Such artificial graphite has disadvantages of low graphitization and high price due to manufacturing process cost compared to natural graphite, but has a relatively excellent lifespan characteristic, and is particularly in the limelight as an anode material for secondary batteries.

In general, artificial graphite is mostly manufactured using an Acheson furnace. In other words, after putting the raw material in the crucible and charging it into the graphitization furnace, the crucible is covered with auxiliary materials such as resistance material and insulation material, and the crucible is heated at a high temperature of about 3000 ° C for 2 to 3 days, and goes through a natural cooling process and ancillary processes. are manufactured

However, this method requires a lot of crucibles, a lot of auxiliary equipment in manufacturing facilities, and there are problems such as cost increase due to replacement of crucibles, and the graphitization process is not continuous. Possible vertical graphitization furnaces are being developed.

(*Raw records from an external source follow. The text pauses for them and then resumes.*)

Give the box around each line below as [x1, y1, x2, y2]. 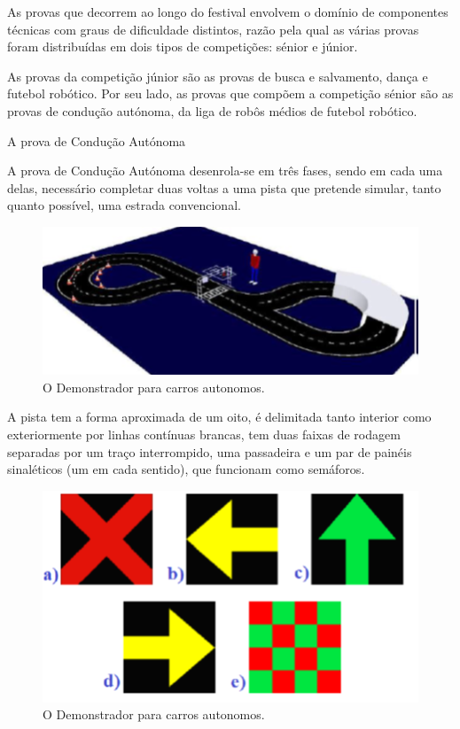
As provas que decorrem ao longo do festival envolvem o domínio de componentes [7, 3, 448, 20]
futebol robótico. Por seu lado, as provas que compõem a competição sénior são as [7, 84, 454, 103]
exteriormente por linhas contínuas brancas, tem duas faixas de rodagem [7, 425, 401, 444]
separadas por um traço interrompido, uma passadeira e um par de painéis [7, 442, 412, 461]
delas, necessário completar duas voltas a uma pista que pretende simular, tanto [7, 178, 441, 197]
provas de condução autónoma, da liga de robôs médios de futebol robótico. [7, 101, 417, 120]
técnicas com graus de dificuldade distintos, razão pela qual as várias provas [7, 19, 419, 38]
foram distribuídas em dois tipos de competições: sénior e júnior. [7, 37, 358, 56]
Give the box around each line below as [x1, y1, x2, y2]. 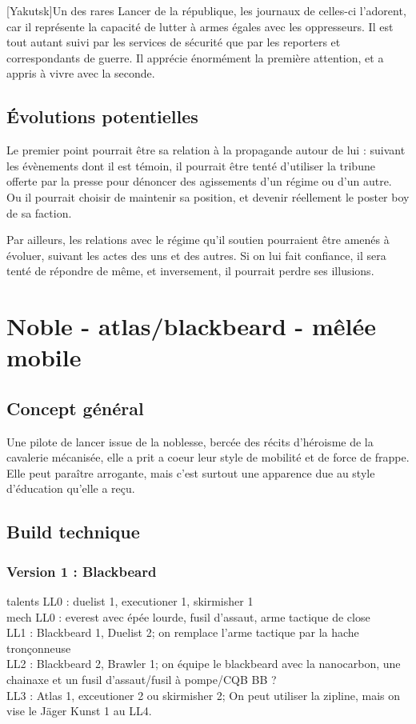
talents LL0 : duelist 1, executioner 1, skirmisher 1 [6, 593, 254, 610]
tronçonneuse [6, 639, 71, 656]
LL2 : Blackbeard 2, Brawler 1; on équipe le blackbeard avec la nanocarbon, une [6, 655, 401, 672]
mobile [6, 341, 82, 374]
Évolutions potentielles [6, 104, 198, 129]
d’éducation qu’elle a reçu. [6, 480, 135, 497]
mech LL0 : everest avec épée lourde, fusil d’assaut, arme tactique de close [6, 608, 370, 625]
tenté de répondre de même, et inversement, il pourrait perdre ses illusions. [6, 262, 374, 279]
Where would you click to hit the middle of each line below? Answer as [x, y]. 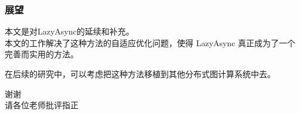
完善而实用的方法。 [42, 54]
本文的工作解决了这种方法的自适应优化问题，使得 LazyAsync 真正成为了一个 [150, 42]
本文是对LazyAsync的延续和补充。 [69, 31]
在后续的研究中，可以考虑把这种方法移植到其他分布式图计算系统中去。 [140, 74]
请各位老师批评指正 [42, 105]
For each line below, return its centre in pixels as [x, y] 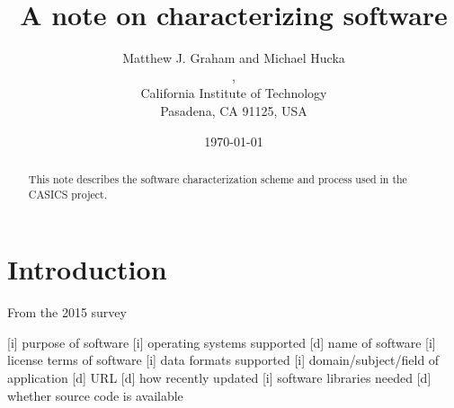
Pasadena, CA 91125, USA [234, 110]
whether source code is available [95, 395]
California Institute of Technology [234, 93]
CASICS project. [68, 194]
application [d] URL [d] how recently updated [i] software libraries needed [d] [219, 377]
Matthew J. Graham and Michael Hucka [234, 58]
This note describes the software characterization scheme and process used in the [218, 178]
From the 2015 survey [67, 312]
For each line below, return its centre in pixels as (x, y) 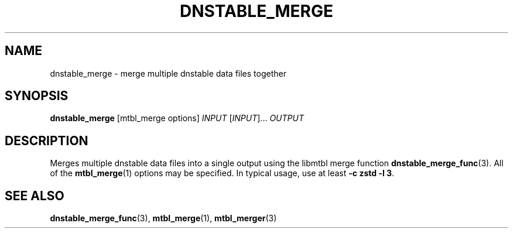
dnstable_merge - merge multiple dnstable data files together (168, 73)
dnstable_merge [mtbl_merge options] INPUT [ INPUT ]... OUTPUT (177, 118)
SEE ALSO (35, 196)
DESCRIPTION (47, 141)
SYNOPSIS (37, 96)
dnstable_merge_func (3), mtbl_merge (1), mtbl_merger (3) (163, 218)
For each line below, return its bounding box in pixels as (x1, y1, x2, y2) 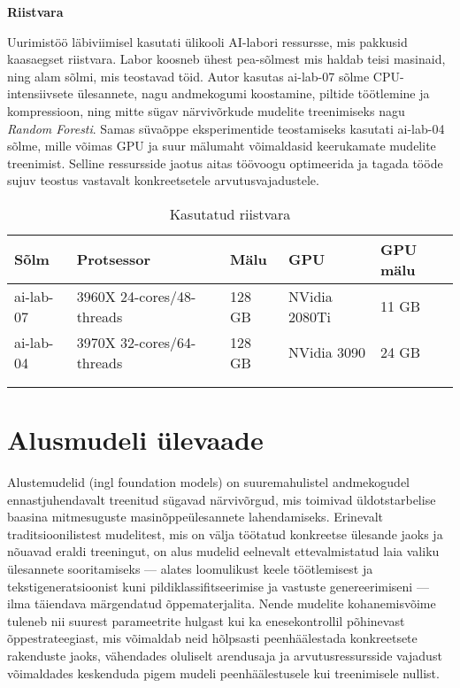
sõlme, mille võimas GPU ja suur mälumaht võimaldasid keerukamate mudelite (7, 136, 436, 155)
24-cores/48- (119, 285, 196, 306)
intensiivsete (7, 84, 73, 103)
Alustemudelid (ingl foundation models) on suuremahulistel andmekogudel (7, 473, 410, 491)
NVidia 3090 (287, 342, 366, 363)
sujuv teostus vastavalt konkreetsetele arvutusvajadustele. (7, 171, 319, 189)
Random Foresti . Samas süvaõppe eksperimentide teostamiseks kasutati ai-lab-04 (7, 119, 445, 137)
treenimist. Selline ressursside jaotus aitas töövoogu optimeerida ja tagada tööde (7, 153, 443, 172)

For example, the inventors of the present application have disclosed a vertical graphitization furnace system in Patent Document 1 below.

As shown in FIG. 1, the vertical graphitization furnace system includes a conveying unit 100 for conveying and supplying raw materials for graphitization; A drying unit 200 connected to the transfer unit and comprising an intermediate hopper and a heating device to heat and dry the raw material; The crucible tube 310 connected to the drying unit and filled with raw materials to undergo graphitization, and the body portion 320 having a plurality of electrodes for heating the crucible tube 310, A vertical graphitization furnace 300 in which graphitization is performed; a rotary cooling unit 400 disposed horizontally to cool the graphite produced in the vertical graphitization furnace 300; and a processing unit 500 for transporting and storing the graphite cooled while passing through the rotary cooling unit 400 to the outside, wherein the input tube 10 is at the top of the crucible tube 310 and the discharge tube 20 is at the bottom. ) Is connected, the gas pipe 30 to which the inert gas is supplied is connected to one side of the discharge pipe 20, and is coupled to the crucible pipe 310 to facilitate the flow of the inert gas from the bottom to the top of the crucible pipe. It is characterized in that the controller 600 is provided.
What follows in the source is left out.